L’escargot est un des meilleurs symboles de la lenteur, mais pas seulement : il porte aussi sa maison sur son dos, ce qui peut également évoquer le talmudiste, ou plus modestement celui ou celle qui se voue corps et âme à l’exercice singulier de l’écriture, de la lecture, voire de la peinture. Être en chemin et se hâter lentement. Sans oublier cet autre symbole inscrit sur la coquille : la spirale, logarithmique comme celle que l’on découvre avec patience — dans les artichauts, si on ne la détecte pas tout de suite dans l’organisation de leurs feuilles — lorsque l’on parvient au cœur, aux mouvements de poils tournoyant tels de mini-maelströms, à la surface de ce cœur à la fois croquant et suave.
Ensuite, après avoir relevé toutes ces indications, il faut des nerfs.
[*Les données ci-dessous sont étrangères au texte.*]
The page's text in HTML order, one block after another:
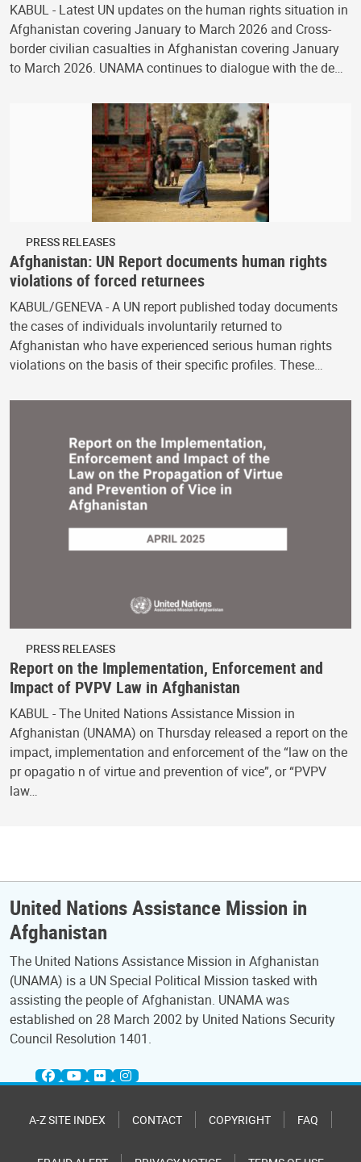
KABUL - Latest UN updates on the human rights situation in
Afghanistan covering January to March 2026 and Cross-
border civilian casualties in Afghanistan covering January
to March 2026. UNAMA continues to dialogue with the de…
PRESS RELEASES
Afghanistan: UN Report documents human rights
violations of forced returnees
KABUL/GENEVA - A UN report published today documents
the cases of individuals involuntarily returned to
Afghanistan who have experienced serious human rights
violations on the basis of their specific profiles. These…
PRESS RELEASES
Report on the Implementation, Enforcement and
Impact of PVPV Law in Afghanistan
KABUL - The United Nations Assistance Mission in
Afghanistan (UNAMA) on Thursday released a report on the
impact, implementation and enforcement of the “law on the
pr opagatio n of virtue and prevention of vice”, or “PVPV
law…
United Nations Assistance Mission in
Afghanistan
The United Nations Assistance Mission in Afghanistan
(UNAMA) is a UN Special Political Mission tasked with
assisting the people of Afghanistan. UNAMA was
established on 28 March 2002 by United Nations Security
Council Resolution 1401.
A-Z SITE INDEX CONTACT COPYRIGHT FAQ

Hier, tu as un peu moins fait semblant de travailler que durant ces dernières semaines. Tu t’es lancé dans la réalisation de fonds sur trois grandes toiles : 100×80, un format 60×80, et encore un autre 70×70. Après des jours de tâtonnement, de trituration de toute cette boue, du pour et du contre, quelque chose a lâché. L’escargot se transforme parfois, sitôt que l’on détourne le regard de son trajet, en bolide. Non que tu te sois mis à peindre vite, au contraire, tu as fait tout ça au ralenti. Et c’est encore une particularité de ce type de lenteur que tu connais déjà, mais sur laquelle tu ne t’arrêtes jamais tant tu as toujours cette sensation désagréable de n’en avoir pas suffisamment fait, de n’avoir pas assez donné de toi-même. Tu imagines toujours si facilement être à côté de tes pompes, selon l’expression consacrée.
C’est la définition de toi formulée depuis la nuit des temps par ces voix d’outre-tombe et dont l’écho continue à produire son petit effet troublant. On en revient encore à la notion de double : à celui qui marche sous les yeux du même qui l’observe marcher et, de temps en temps, pousse l’ensemble, comme par inadvertance, dans l’égarement. Mécanisme totalement inconscient pendant une vie entière et qui, tout à coup, se dévoile comme au terme d’un tour de table au poker. Quelque chose abat son jeu et l’on reste mi-figue, mi-raisin dans cet instant, cet entre-deux, où l’on ne sait si l’on a gagné ou perdu la mise. C’est d’ailleurs cet instant, extrêmement excitant, qui explique tout l’attrait du jeu probablement. Car gagner ou perdre n’est rien de plus qu’une conséquence assez banale. Et surtout que l’on peut retourner comme un gant à loisir.
N’est-ce pas cela, en fin de compte, la nature même de cet engouement pour la lecture, pour l’écriture, pour la peinture, si tu réfléchis bien ? Ce creux semblable à celui du clou qui pénètre l’argile d’un rouleau pour créer la lettre, le mot, la langue. Ce cercle ou ce point sur lequel l’artiste aurait zoomé, dans le tableau de Malevitch. Ce que l’on ne voit pas à l’œil nu sur les photographies que l’on trouve sur le Net, c’est la vibration affolante de la peinture. Toutes les traces laissées par l’homme et cette entité — appelle ça Dieu ou l’inconscient — qui, pour que cette figure naisse, s’oblige à se retirer, à laisser ce creux. La fameuse phrase de Lacan, "tout moins un", parce que tout seul rien n’est possible : si tout se suffit à lui-même, nulle nécessité d’humanité. Et c’est aussi la phrase de Kafka lorsqu’il dit : « Je regarde par la fenêtre » (de mémoire), qu’il considère comme une phrase parfaite.
Ensuite, le temps que toute cette compréhension surgisse à partir du travail toujours en mouvement de l’intuition… est-ce important de se plaindre ou de se réjouir ? Sans doute n’est-ce pas utile, ni essentiel, de placer ton attention sur ce point. Juste constater que cette sensation d’égarement perpétuelle, dans laquelle tu n’as jamais voulu dévier d’un iota, est le chemin, le seul, l’unique que tu auras choisi d’emprunter et sur lequel — n’est-ce pas miraculeux ? — tu te tiens toujours.